Task instructions: Copying nothing before it, reproduce the line that holds "A Discord bot" and every line after it in the data, exactly.

Record excerpts:
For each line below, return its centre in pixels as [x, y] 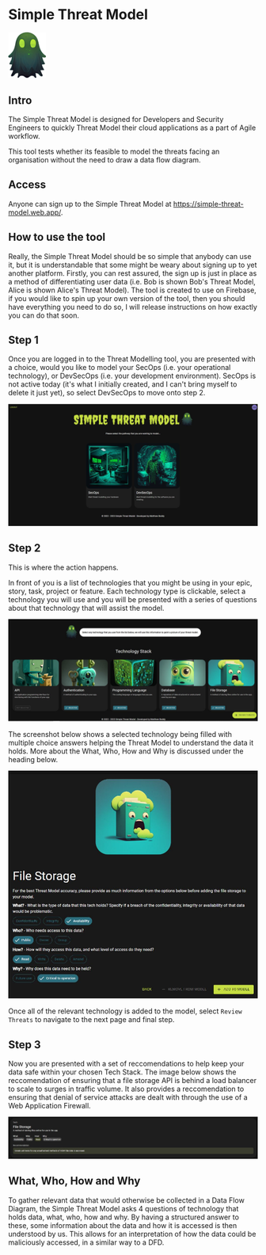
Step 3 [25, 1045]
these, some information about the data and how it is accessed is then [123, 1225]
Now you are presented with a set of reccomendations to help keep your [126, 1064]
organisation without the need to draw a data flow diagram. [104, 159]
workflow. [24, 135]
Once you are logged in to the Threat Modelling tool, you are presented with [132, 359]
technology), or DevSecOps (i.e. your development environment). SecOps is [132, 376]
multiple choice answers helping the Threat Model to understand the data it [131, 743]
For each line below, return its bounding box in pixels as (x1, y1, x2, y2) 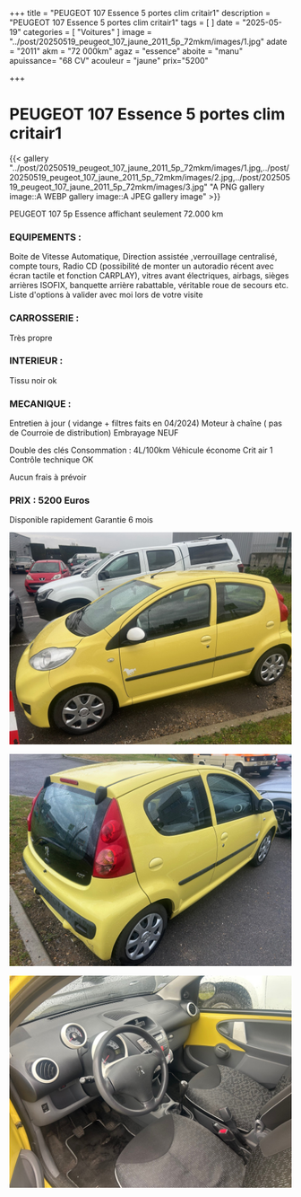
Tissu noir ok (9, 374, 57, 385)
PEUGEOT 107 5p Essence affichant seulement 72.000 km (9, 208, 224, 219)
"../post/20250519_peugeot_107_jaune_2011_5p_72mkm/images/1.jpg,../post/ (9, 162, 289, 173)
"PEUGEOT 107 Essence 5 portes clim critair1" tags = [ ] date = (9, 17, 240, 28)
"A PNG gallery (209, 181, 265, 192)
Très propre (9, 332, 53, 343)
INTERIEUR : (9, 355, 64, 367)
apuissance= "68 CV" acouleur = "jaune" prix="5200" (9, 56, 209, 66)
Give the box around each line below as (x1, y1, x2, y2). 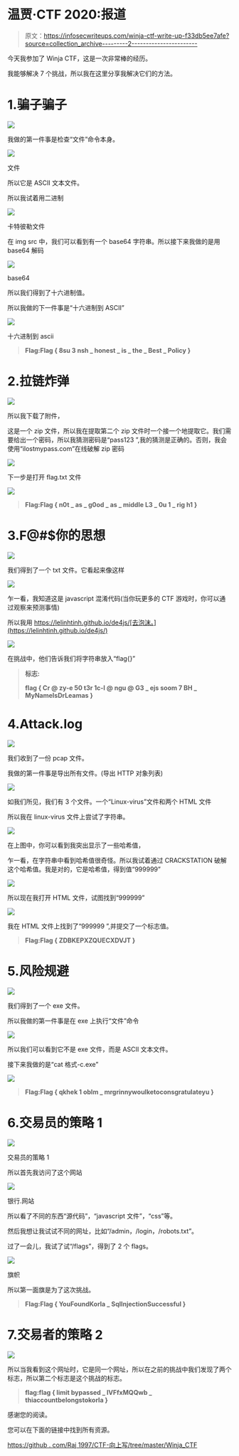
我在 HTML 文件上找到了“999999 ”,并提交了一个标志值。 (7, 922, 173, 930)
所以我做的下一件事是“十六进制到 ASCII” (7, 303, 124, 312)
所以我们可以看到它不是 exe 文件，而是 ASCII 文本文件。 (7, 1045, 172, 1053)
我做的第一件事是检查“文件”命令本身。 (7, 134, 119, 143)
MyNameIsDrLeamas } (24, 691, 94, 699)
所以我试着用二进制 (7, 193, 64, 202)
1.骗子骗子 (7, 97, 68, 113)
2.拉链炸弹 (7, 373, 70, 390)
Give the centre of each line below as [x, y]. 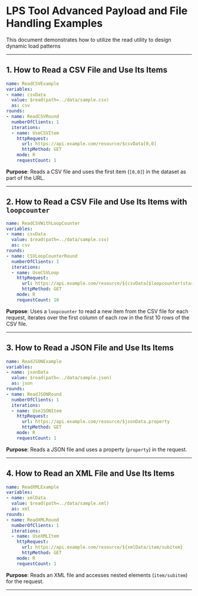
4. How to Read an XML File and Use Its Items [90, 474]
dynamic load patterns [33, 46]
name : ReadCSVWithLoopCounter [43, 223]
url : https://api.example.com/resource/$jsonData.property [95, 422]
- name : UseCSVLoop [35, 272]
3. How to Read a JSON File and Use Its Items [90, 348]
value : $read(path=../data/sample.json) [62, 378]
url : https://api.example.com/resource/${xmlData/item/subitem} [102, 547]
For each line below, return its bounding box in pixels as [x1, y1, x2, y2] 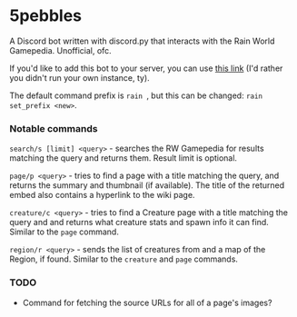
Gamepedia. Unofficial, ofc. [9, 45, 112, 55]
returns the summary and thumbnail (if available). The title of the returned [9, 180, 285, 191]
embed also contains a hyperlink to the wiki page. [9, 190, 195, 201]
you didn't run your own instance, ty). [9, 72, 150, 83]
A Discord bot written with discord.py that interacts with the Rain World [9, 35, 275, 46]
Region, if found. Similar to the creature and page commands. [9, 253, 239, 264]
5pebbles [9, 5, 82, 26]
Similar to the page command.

Result for this exercise:
A Discord bot written with discord.py that interacts with the Rain World [9, 35, 275, 46]
Region, if found. Similar to the creature and page commands. [9, 253, 239, 264]
5pebbles [9, 5, 82, 26]
Similar to the page command.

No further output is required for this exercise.